Saturday 9 January 2016

'Naming of parts' approach to grammar and testing children

I think the reason why the 'naming of parts' approach to 'grammar' hinders an interest in grammar and language is that it presents a false picture of how grammar works.

I believe that humans invented grammar as a branch of human behaviour. If we are to name parts of grammar it is a mistake to treat grammar as if it is a sealed system on the 'communications' model.

'Determiner' is a classic case of this type of terminology. It implies that the sole function and purpose of the word in question is to 'determine' something that comes after it. That is 'sealed system' thinking.

In fact, to take 'my' as an example, in say, 'My table is red', the function within language at that moment is not simply to 'determine' something coming after it. It is to indicate possession (thus the old 'possessive' word at least has the merit of saying why we have the word in the language.) However, it is also doing something 'cohesively' i.e. in helping words stick together: it is referring to whoever is the 'me' who may e.g. have appeared earlier in the text or, in the case of a conversation, may be present as 'me' outside of the text in 'real life': 'my' will nearly always refer to these 'me's prior, or exterior to that phrase.

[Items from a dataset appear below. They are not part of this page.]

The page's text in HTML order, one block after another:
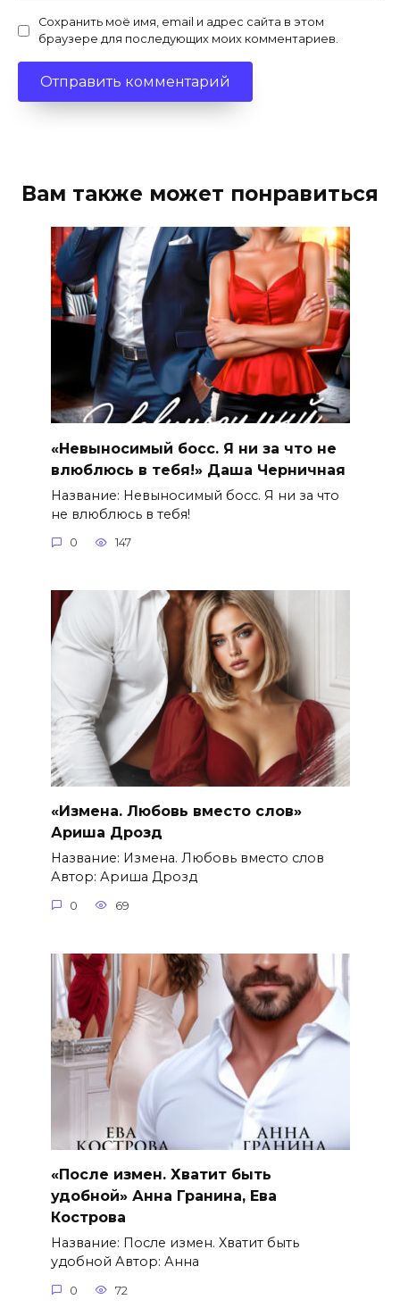
Сохранить моё имя, email и адрес сайта в этом
браузере для последующих моих комментариев.
Вам также может понравиться
«Невыносимый босс. Я ни за что не
влюблюсь в тебя!» Даша Черничная
Название: Невыносимый босс. Я ни за что
не влюблюсь в тебя!
0 147
«Измена. Любовь вместо слов»
Ариша Дрозд
Название: Измена. Любовь вместо слов
Автор: Ариша Дрозд
0 69
«После измен. Хватит быть
удобной» Анна Гранина, Ева
Кострова
Название: После измен. Хватит быть
удобной Автор: Анна
0 72
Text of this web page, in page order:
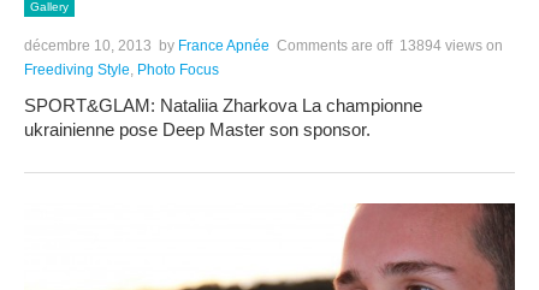
Gallery
décembre 10, 2013 by France Apnée Comments are off 13894 views on
Freediving Style, Photo Focus
SPORT&GLAM: Nataliia Zharkova La championne
ukrainienne pose Deep Master son sponsor.
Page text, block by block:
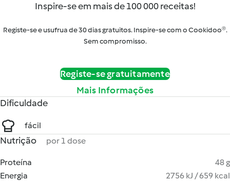
Inspire-se em mais de 100 000 receitas!
Registe-se e usufrua de 30 dias gratuitos. Inspire-se com o Cookidoo®.
Sem compromisso.
Registe-se gratuitamente
Mais Informações
Dificuldade
fácil
Nutrição por 1 dose
Proteína
48 g
Energia
2756 kJ / 659 kcal
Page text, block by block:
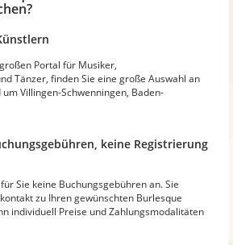
Portal für Musiker,
Tänzer, finden Sie eine große Auswahl an
Villingen-Schwenningen, Baden-
keine Registrierung
Sie keine Buchungsgebühren an. Sie
zu Ihren gewünschten Burlesque
individuell Preise und Zahlungsmodalitäten
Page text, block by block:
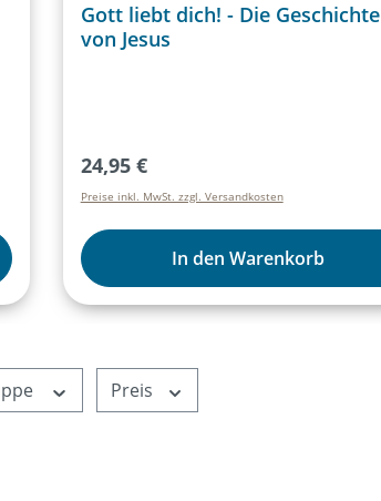
Gott liebt dich! - Die Geschichte
von Jesus
Regulärer Preis:
24,95 €
Preise inkl. MwSt. zzgl. Versandkosten
In den Warenkorb
Preis
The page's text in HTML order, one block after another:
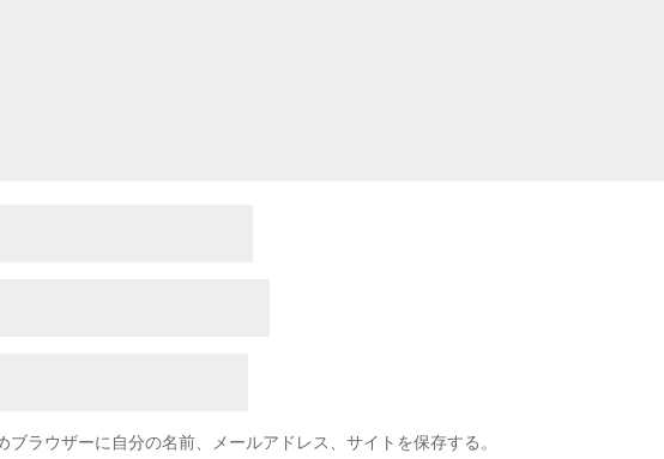
ラウザーに自分の名前、メールアドレス、サイトを保存する。
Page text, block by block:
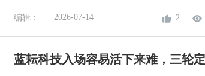
编辑： 2026-07-14 2
蓝耘科技入场容易活下来难，三轮
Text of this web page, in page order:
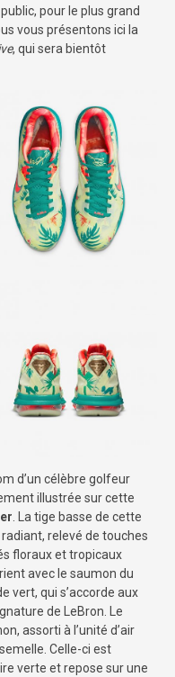
pour le plus grand
vous présentons ici la
, qui sera bientôt
d’un célèbre golfeur
illustrée sur cette
. La tige basse de cette
relevé de touches
floraux et tropicaux
avec le saumon du
vert, qui s’accorde aux
de LeBron. Le
assorti à l’unité d’air
Celle-ci est
verte et repose sur une
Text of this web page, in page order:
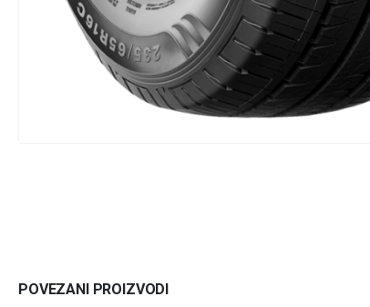
POVEZANI PROIZVODI
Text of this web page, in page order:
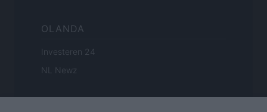
OLANDA
Investeren 24
NL Newz
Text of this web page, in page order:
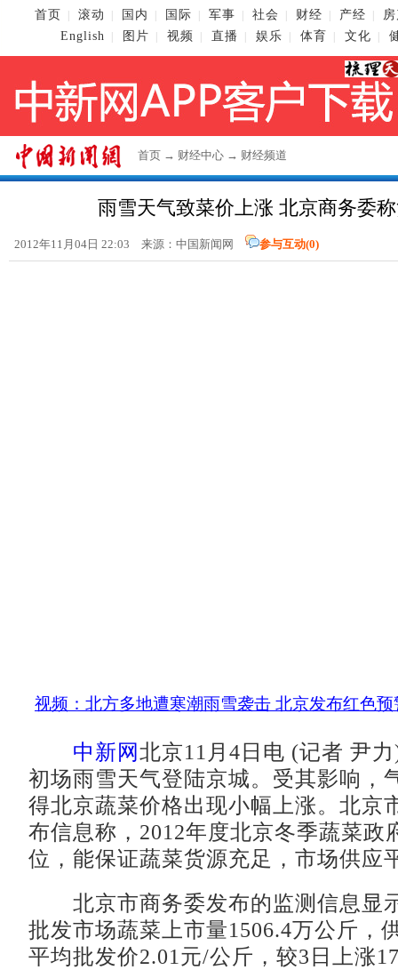
首页 滚动 国内 国际 军事 社会 财经 产经
English
图片 视频 直播 娱乐 体育 文化
首页 → 财经中心 → 财经频道
雨雪天气致菜价上涨 北京商务委
2012年11月04日 22:03 来源： 中国新闻网 参与互动(0)
视频：北方多地遭寒潮雨雪袭击 北京发布红色预
中新网 北京11月4日电 (记者 尹
初场雨雪天气登陆京城。受其影响，
得北京蔬菜价格出现小幅上涨。北京
布信息称，2012年度北京冬季蔬菜政
位，能保证蔬菜货源充足，市场供应
北京市商务委发布的监测信息显
批发市场蔬菜上市量1506.4万公斤，
平均批发价2.01元/公斤，较3日上涨
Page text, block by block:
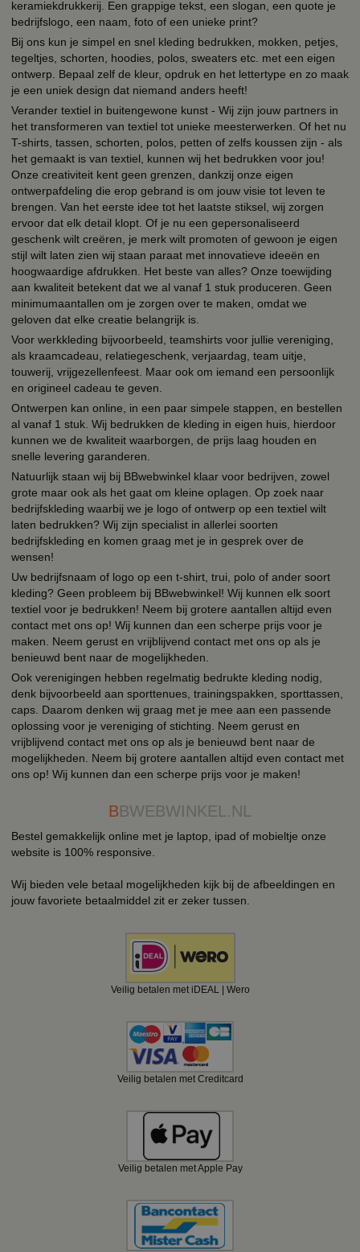
keramiekdrukkerij. Een grappige tekst, een slogan, een quote je
bedrijfslogo, een naam, foto of een unieke print?
Bij ons kun je simpel en snel kleding bedrukken, mokken, petjes,
tegeltjes, schorten, hoodies, polos, sweaters etc. met een eigen
ontwerp. Bepaal zelf de kleur, opdruk en het lettertype en zo maak
je een uniek design dat niemand anders heeft!
Verander textiel in buitengewone kunst - Wij zijn jouw partners in
het transformeren van textiel tot unieke meesterwerken. Of het nu
T-shirts, tassen, schorten, polos, petten of zelfs koussen zijn - als
het gemaakt is van textiel, kunnen wij het bedrukken voor jou!
Onze creativiteit kent geen grenzen, dankzij onze eigen
ontwerpafdeling die erop gebrand is om jouw visie tot leven te
brengen. Van het eerste idee tot het laatste stiksel, wij zorgen
ervoor dat elk detail klopt. Of je nu een gepersonaliseerd
geschenk wilt creëren, je merk wilt promoten of gewoon je eigen
stijl wilt laten zien wij staan paraat met innovatieve ideeën en
hoogwaardige afdrukken. Het beste van alles? Onze toewijding
aan kwaliteit betekent dat we al vanaf 1 stuk produceren. Geen
minimumaantallen om je zorgen over te maken, omdat we
geloven dat elke creatie belangrijk is.
Voor werkkleding bijvoorbeeld, teamshirts voor jullie vereniging,
als kraamcadeau, relatiegeschenk, verjaardag, team uitje,
touwerij, vrijgezellenfeest. Maar ook om iemand een persoonlijk
en origineel cadeau te geven.
Ontwerpen kan online, in een paar simpele stappen, en bestellen
al vanaf 1 stuk. Wij bedrukken de kleding in eigen huis, hierdoor
kunnen we de kwaliteit waarborgen, de prijs laag houden en
snelle levering garanderen.
Natuurlijk staan wij bij BBwebwinkel klaar voor bedrijven, zowel
grote maar ook als het gaat om kleine oplagen. Op zoek naar
bedrijfskleding waarbij we je logo of ontwerp op een textiel wilt
laten bedrukken? Wij zijn specialist in allerlei soorten
bedrijfskleding en komen graag met je in gesprek over de
wensen!
Uw bedrijfsnaam of logo op een t-shirt, trui, polo of ander soort
kleding? Geen probleem bij BBwebwinkel! Wij kunnen elk soort
textiel voor je bedrukken! Neem bij grotere aantallen altijd even
contact met ons op! Wij kunnen dan een scherpe prijs voor je
maken. Neem gerust en vrijblijvend contact met ons op als je
benieuwd bent naar de mogelijkheden.
Ook verenigingen hebben regelmatig bedrukte kleding nodig,
denk bijvoorbeeld aan sporttenues, trainingspakken, sporttassen,
caps. Daarom denken wij graag met je mee aan een passende
oplossing voor je vereniging of stichting. Neem gerust en
vrijblijvend contact met ons op als je benieuwd bent naar de
mogelijkheden. Neem bij grotere aantallen altijd even contact met
ons op! Wij kunnen dan een scherpe prijs voor je maken!
BBWEBWINKEL.NL
Bestel gemakkelijk online met je laptop, ipad of mobieltje onze
website is 100% responsive.
Wij bieden vele betaal mogelijkheden kijk bij de afbeeldingen en
jouw favoriete betaalmiddel zit er zeker tussen.
Veilig betalen met iDEAL | Wero
Veilig betalen met Creditcard
Veilig betalen met Apple Pay
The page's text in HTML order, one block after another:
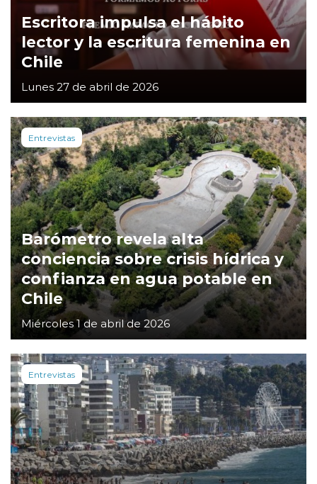
Escritora impulsa el hábito
lector y la escritura femenina en
Chile
Lunes 27 de abril de 2026
Entrevistas
Barómetro revela alta
conciencia sobre crisis hídrica y
confianza en agua potable en
Chile
Miércoles 1 de abril de 2026
Entrevistas
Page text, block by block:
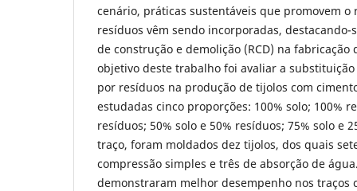
cenário, práticas sustentáveis que promovem o
resíduos vêm sendo incorporadas,
de construção e demolição (RCD) na fabricação
objetivo deste trabalho foi avaliar a
por resíduos na produção de tijolos com
estudadas cinco proporções: 100% solo; 100%
resíduos; 50% solo e 50% resíduos; 75% solo e
traço, foram moldados dez tijolos, dos quais
compressão simples e três de absorção de
demonstraram melhor desempenho nos traços
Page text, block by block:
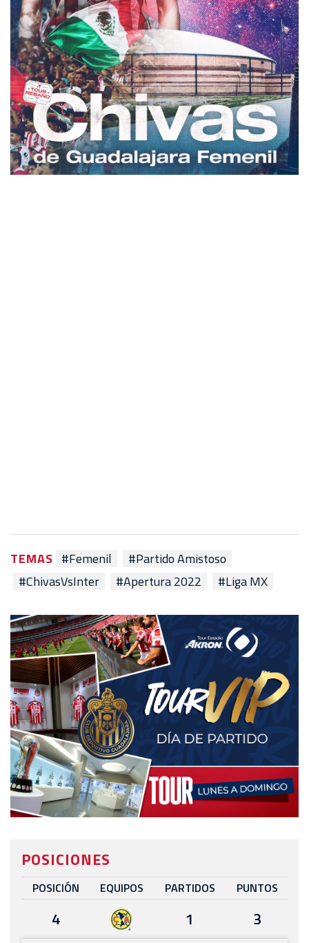
TEMAS #Femenil
#Partido Amistoso
#ChivasVsInter
#Apertura 2022 #Liga MX
POSICIONES
POSICIÓN EQUIPOS PARTIDOS PUNTOS
4 1
3
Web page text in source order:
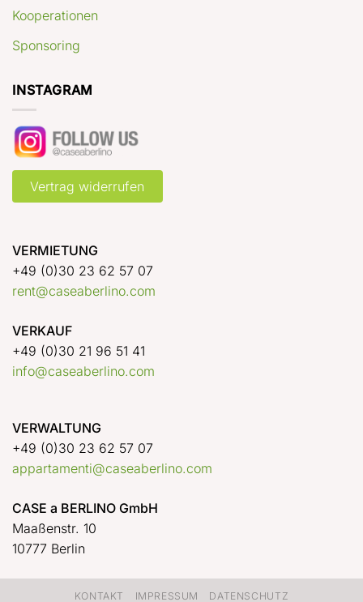
Kooperationen
Sponsoring
INSTAGRAM
Vertrag widerrufen
VERMIETUNG
+49 (0)30 23 62 57 07
rent@caseaberlino.com
VERKAUF
+49 (0)30 21 96 51 41
info@caseaberlino.com
VERWALTUNG
+49 (0)30 23 62 57 07
appartamenti@caseaberlino.com
CASE a BERLINO GmbH
Maaßenstr. 10
10777 Berlin
KONTAKT IMPRESSUM DATENSCHUTZ
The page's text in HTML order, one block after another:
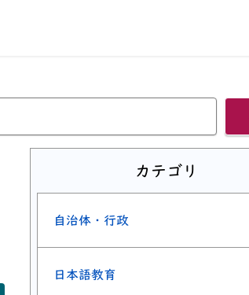
カテゴリ
自治体・行政
日本語教育
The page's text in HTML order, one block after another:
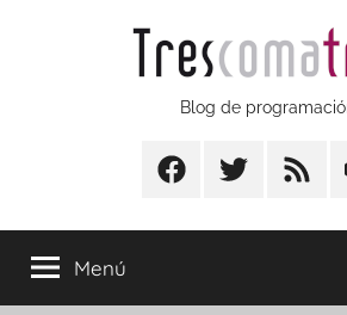
Trescomatres
Blog de
FacebookTwitter RSS
Menú
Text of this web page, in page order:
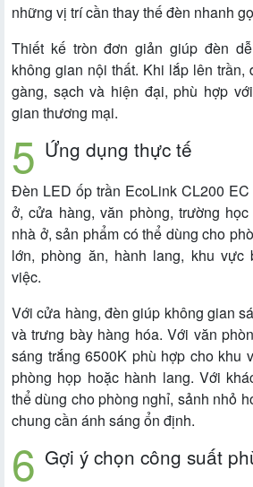
những vị trí cần thay thế đèn nhanh
Thiết kế tròn đơn giản giúp đèn
không gian nội thất. Khi lắp lên trần,
gàng, sạch và hiện đại, phù hợp
gian thương mại.
Ứng dụng thực tế
Đèn LED ốp trần EcoLink CL200
ở, cửa hàng, văn phòng, trường
nhà ở, sản phẩm có thể dùng cho
lớn, phòng ăn, hành lang, khu vực
việc.
Với cửa hàng, đèn giúp không gian
và trưng bày hàng hóa. Với văn
sáng trắng 6500K phù hợp cho khu
phòng họp hoặc hành lang. Với
thể dùng cho phòng nghỉ, sảnh nhỏ
chung cần ánh sáng ổn định.
Gợi ý chọn công suất
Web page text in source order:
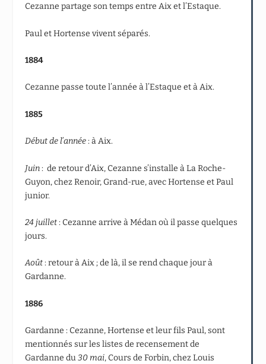
Cezanne partage son temps entre Aix et l’Estaque.
Paul et Hortense vivent séparés.
1884
Cezanne passe toute l’année à l’Estaque et à Aix.
1885
Début de l’année: à Aix.
Juin: de retour d’Aix, Cezanne s’installe à La Roche-
Guyon, chez Renoir, Grand-rue, avec Hortense et Paul
junior.
24 juillet: Cezanne arrive à Médan où il passe quelques
jours.
Août: retour à Aix ; de là, il se rend chaque jour à
Gardanne.
1886
Gardanne : Cezanne, Hortense et leur fils Paul, sont
mentionnés sur les listes de recensement de
Gardanne du30 mai, Cours de Forbin, chez Louis
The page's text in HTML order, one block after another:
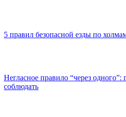
5 правил безопасной езды по
Негласное правило “через
соблюдать
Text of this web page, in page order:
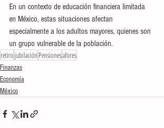
En un contexto de educación financiera limitada
en México, estas situaciones afectan
especialmente a los adultos mayores, quienes son
un grupo vulnerable de la población.
retirojubilación Pensionesafores
Finanzas
Economía
México
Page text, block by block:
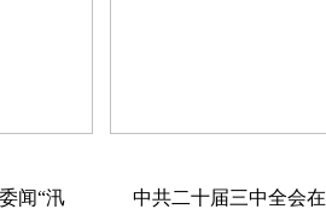
闻“汛 中共二十届三中全会
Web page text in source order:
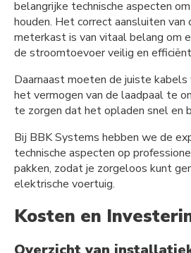
belangrijke technische aspecten
houden. Het correct aansluiten van
meterkast is van vitaal belang om
de stroomtoevoer veilig en
Daarnaast moeten de juiste
het vermogen van de laadpaal te
te zorgen dat het opladen snel en
Bij BBK Systems hebben we de
technische aspecten op
pakken, zodat je zorgeloos kunt
elektrische voertuig.
Kosten en

That's why humans invented this bit of grammar.

I would suggest that most of the 'sealed system' grammar is deadly boring to most people precisely because it is abstracted from everything that is interesting about language! Of course, some people are fascinated by sealed systems of anything. There is a fascination in trying to deduce a code from something that is not saying 'this is my code'. It feels like insider knowledge, only known to the priesthood.

Even better, you can then use it to test children and prove that some are cleverer than others or work harder than others and you can entrap them in useless and ambiguous tests in which the terminology of the sealed system is itself all over the place.